说李河是科长,其实他只是副科长。中国人喜欢恭维人,对于任副职的官员,称呼时往往去掉那个副字,既省了自己的细胞,又让对方高兴,何乐而不为呢!李河今年四十五岁,任副科长已经四年,后二年虽然是副科长,却因为科长空缺,他在科里主持工作,干的就是科长的活。有了资本,科里的一些杂活就不屑一顾了。前不久,小刘领了办公用品往回走,零碎八五的太多了,眼看就要掉在地上,他在走廊里也是往科里走,都没说上前帮一把,合理化建议倒是提了一条:“你把东西放到窗台上一些分两次拿不就好了么!”
李河之所以这样,是因为单位倒出了两个主任科员的指数。李河屈指算来,就算是一个指数,那也是非他莫属。李河实际上并不贪图这个主任科员,按他的话说,他其实就应该是实职的科长,只是这个正科实职被领导用在别处,他这个实职也就始终任命不了。在官本位的中国社会,正科级就是比副科级的待遇高些。更何况,他就算是改为正科的虚职,这个科仍然要他牵头,待遇上去了,权力却一点没减少,他当然要当仁不让了。虽然他觉得他实际上并没有什么竞争对手,但他仍然一反常态地干起了他“不做小弟好多年”以前干过的杂活,他希望群众评议再好一点,来它个锦上添花。
吃过晚饭,他让媳妇陪他到一把手家去坐坐,媳妇说:“你自己去不行啊,还非得拉上我不可?”李河笑道:“那当然,我们一把手最注重的就是家庭关系和睦,你去了,那可比我送什么礼都顶用!”李河胸有成竹,觉得这次的主任科员是板上钉钉的事,因此带媳妇到领导家拜访,只是象征性地买了点水果,空手去毕竟是不妥。
一把手是个部队转业干部,典型的军人作风,说话七就咔嚓,他对李河说:“你的事简单,第一,按干部提职条件够升职的了,第二,在科里牵头有两年了,第三,工作上也有业绩。只要你愿意转为虚职,党委会可以研究。”李河说:“领导千万不要笑话我,像我这样的小老百姓只顾眼前利益,巴不得早一天升为正科,还管什么实职虚职。”一把手笑道:“人之常情啊,现在要是给我个副市待遇,我这个局长也宁可不干!”
从领导家出来,李河心情极爽,路过卖梨糕的摊子,给媳妇买了一串她最爱吃的梨糕。媳妇有些动情的说:“李河,你是不是有好多年没有给我买梨糕吃了!”李河表态道:“接受批评,以后我天天给你买!”

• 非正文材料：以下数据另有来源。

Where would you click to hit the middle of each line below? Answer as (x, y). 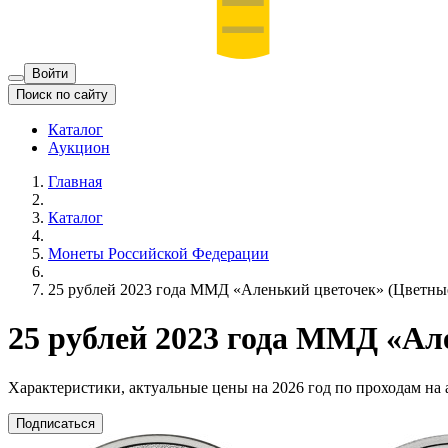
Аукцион (79, 147)
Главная (75, 181)
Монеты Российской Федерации (158, 253)
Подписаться (55, 423)
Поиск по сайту (62, 94)
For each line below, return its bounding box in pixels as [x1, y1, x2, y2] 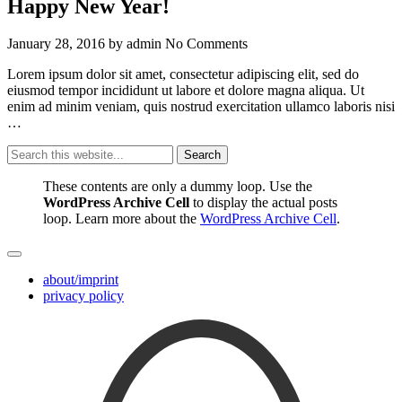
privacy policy [43, 288, 124, 304]
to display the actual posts [189, 195, 337, 211]
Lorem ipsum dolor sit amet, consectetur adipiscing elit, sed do [7, 66, 359, 83]
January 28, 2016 [7, 36, 105, 52]
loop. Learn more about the [43, 211, 200, 227]
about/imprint [43, 272, 118, 288]
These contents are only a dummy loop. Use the [43, 179, 312, 195]
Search [184, 148, 221, 162]
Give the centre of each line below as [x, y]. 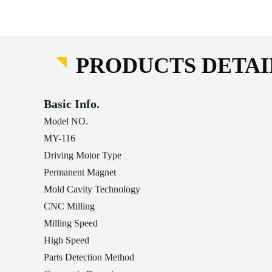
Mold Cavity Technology [92, 189]
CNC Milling [69, 206]
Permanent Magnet [80, 172]
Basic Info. [72, 104]
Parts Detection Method [89, 257]
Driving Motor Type [83, 155]
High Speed [66, 240]
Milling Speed [71, 223]
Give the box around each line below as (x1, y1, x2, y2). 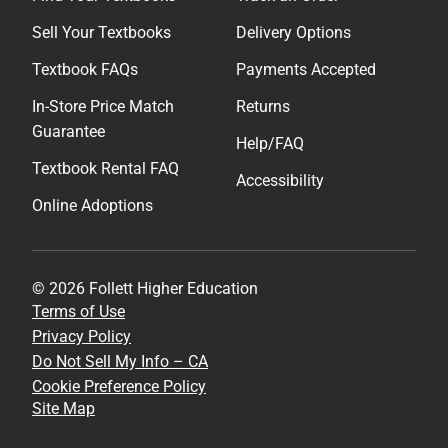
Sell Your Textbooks (32, 22, 171, 42)
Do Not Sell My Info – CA (32, 351, 208, 371)
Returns (236, 96, 290, 116)
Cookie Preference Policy (32, 376, 206, 396)
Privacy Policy (32, 326, 131, 346)
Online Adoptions (32, 195, 153, 215)
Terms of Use (32, 301, 125, 321)
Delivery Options (236, 22, 351, 42)
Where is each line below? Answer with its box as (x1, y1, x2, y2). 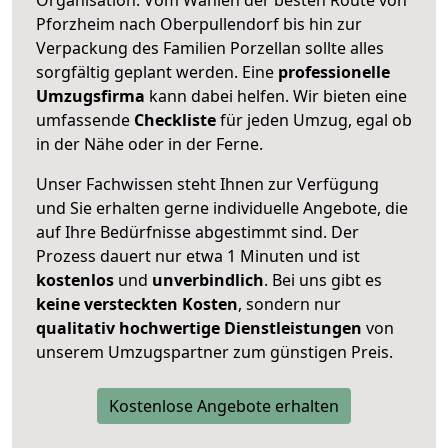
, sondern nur (238, 292, 341, 315)
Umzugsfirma (36, 84, 145, 107)
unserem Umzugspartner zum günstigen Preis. (36, 340, 393, 363)
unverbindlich (152, 268, 264, 291)
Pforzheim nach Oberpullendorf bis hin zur (36, 12, 362, 35)
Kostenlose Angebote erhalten (109, 394, 339, 417)
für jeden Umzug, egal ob (216, 108, 412, 131)
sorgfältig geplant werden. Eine (36, 60, 278, 83)
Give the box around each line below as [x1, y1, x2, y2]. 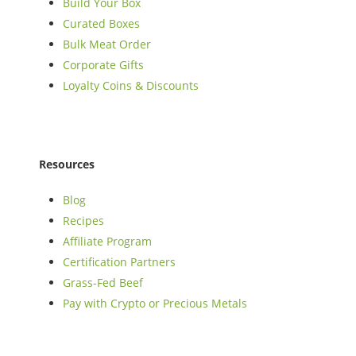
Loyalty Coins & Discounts [63, 77, 199, 93]
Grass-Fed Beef [63, 275, 143, 290]
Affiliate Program [63, 234, 152, 249]
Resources [39, 157, 95, 172]
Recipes [63, 213, 104, 228]
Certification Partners [63, 254, 176, 269]
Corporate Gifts [63, 56, 144, 72]
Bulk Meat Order [63, 36, 151, 52]
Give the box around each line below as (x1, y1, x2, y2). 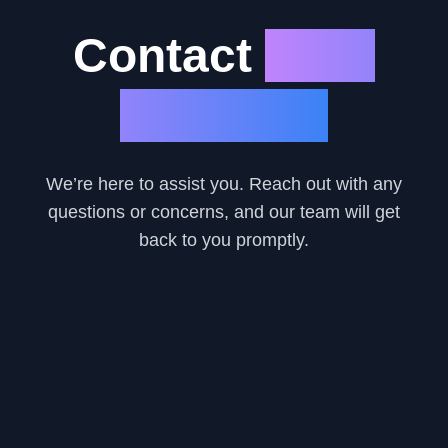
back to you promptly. (139, 229, 309, 250)
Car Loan (120, 88, 328, 142)
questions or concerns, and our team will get (48, 201, 400, 222)
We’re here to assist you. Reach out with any (46, 173, 402, 194)
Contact (73, 28, 265, 82)
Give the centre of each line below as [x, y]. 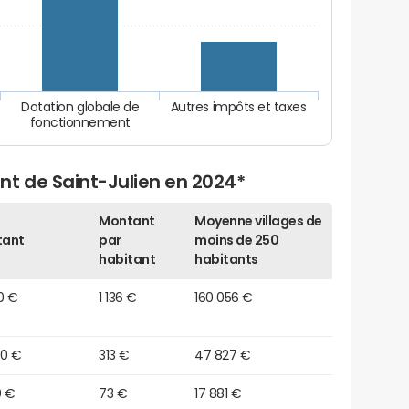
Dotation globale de [80, 107]
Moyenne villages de [258, 221]
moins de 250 [237, 241]
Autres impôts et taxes [238, 107]
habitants [226, 260]
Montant [127, 221]
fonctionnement [80, 122]

言必信,行必果。从那以后的一段时间里,李河每天回家的时候,都忘不了给媳妇带一根梨糕回家,让媳妇又回到了刚结婚前后的幸福时光中,媳妇于是对李河更加温柔体贴,小日子过得甜甜蜜蜜,宝贝儿子也顺利地考上了重点高中。李河骄傲地拍着儿子还比较瘦弱的肩膀说:儿子,你好好学习,你妈虽然下岗了,但你爸捧的是铁饭碗,你读到哪,老爸就供到哪!
可惜,幸福的时光总是不会长久。李河下班的时候不再往回带梨糕了。不仅如此,而且还喝上了酒。过去李河只有在和亲友同事聚会的时候才喝,独自在家的时候,只是偶尔的喝点。现在却是天天喝,一顿不落,而且喝起来就一定要到晕三倒四的程度,就是再不敏感的媳妇,也会注意到丈夫的变化。
媳妇问李河:“你最近遇到什么不顺心的事了?”李河回答说没有。媳妇:“算了吧,你看你一天到晚低着头没精打彩的,像个斗败了的公鸡,唬谁呢!”李河便不再言语。媳妇摇摇李河:“告诉我,也许我能帮上你!”李河“哼”了一声道:“你既不是领导,又不是组织部,你能帮什么忙!”媳妇立刻明白了,原来是丈夫升职的事。媳妇劝道:“咱也没送什么礼,没升职也是正常的。就算是升了,也不过多挣几十块钱,一个月少吃两只烧鸡就出来了。”李河闷闷地回一句:“要光是几十块钱的事就简单了!”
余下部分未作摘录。